Naquele vazio de uma derrota até hoje dolorida, houve quem se defendesse mostrando a foto de um outro Brasil, um Brasil que, segundo jornais da época, “soube honrar o futebol nacional”.
O consolo para os fronteiriços vinha da proeza de um clube do interior gaúcho, 119 dias antes da maior tragédia do futebol brasileiro. Em 19 de março, o Brasil de Pelotas bateu por 2 a 1 o Uruguai, com Máspoli, Ghiggia e Obdúlio Varela em campo. Detalhe: no Centenário.

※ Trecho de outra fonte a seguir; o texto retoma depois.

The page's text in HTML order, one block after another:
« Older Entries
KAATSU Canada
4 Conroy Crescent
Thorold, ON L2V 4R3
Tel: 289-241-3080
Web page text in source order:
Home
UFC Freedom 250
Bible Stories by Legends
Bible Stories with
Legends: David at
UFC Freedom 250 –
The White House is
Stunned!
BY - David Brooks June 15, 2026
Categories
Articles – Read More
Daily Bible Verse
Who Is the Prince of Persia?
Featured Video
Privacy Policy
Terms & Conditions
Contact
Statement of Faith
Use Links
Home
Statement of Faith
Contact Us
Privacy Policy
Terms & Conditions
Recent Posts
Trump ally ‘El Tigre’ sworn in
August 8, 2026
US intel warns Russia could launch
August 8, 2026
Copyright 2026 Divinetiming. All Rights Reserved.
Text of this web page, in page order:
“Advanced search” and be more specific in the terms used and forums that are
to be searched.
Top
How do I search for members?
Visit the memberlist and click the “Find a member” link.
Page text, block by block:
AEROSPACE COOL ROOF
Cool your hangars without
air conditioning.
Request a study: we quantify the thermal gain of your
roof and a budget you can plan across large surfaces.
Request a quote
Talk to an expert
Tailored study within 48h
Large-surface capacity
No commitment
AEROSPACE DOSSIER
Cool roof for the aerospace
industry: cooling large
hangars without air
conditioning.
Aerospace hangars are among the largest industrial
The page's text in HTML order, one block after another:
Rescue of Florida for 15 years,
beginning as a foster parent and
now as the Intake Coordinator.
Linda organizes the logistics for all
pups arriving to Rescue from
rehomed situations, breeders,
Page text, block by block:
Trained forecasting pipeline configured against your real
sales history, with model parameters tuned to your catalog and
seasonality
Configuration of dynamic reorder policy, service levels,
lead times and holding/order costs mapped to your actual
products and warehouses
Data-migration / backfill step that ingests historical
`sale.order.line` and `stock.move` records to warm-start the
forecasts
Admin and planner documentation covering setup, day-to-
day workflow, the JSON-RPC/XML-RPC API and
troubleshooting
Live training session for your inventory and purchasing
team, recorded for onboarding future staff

Foi uma estupenda malcriação do clube que, hoje na Série D, tem uma das torcidas mais apaixonadas do Sul. “Fiz contorcionismo para sintonizar a rádio de Montevidéu e fomos invadidos por uma felicidade extrema quando o jogo acabou”, relembra-se Clóvis Russomano, torcedor octogenário do Xavante, apelido do clube.
tiro n’água/ Para quem entra no país pelo Sul, Pelotas é a primeira cidade com mais de 300 mil habitantes. Mas não foi só pela logística que a Federação Uruguaia fez o convite para o amistoso. Havia a intenção de testar a Celeste contra um time brasileiro, mas sem se expor a grandes riscos. “Eles nos queriam para ‘sparring’, mas a coisa não saiu como os castelhanos esperavam”, orgulha-se Claudio de Andrea, organizador do livro “Identidade Xavante”.
Por se tratar de um amistoso, sobravam lugares no Centenário. Mas fotos mostram a tribuna tomada de torcedores. Todos se tornaram testemunhas da tarde inspirada de um conterrâneo. Uruguaio, o goleiro Raul Arizabalo chegou a Pelotas em 1949. Esguio, de temperamento glacial, parou o ataque que meses depois arruinaria a reputação de Barbosa, no Maracanã.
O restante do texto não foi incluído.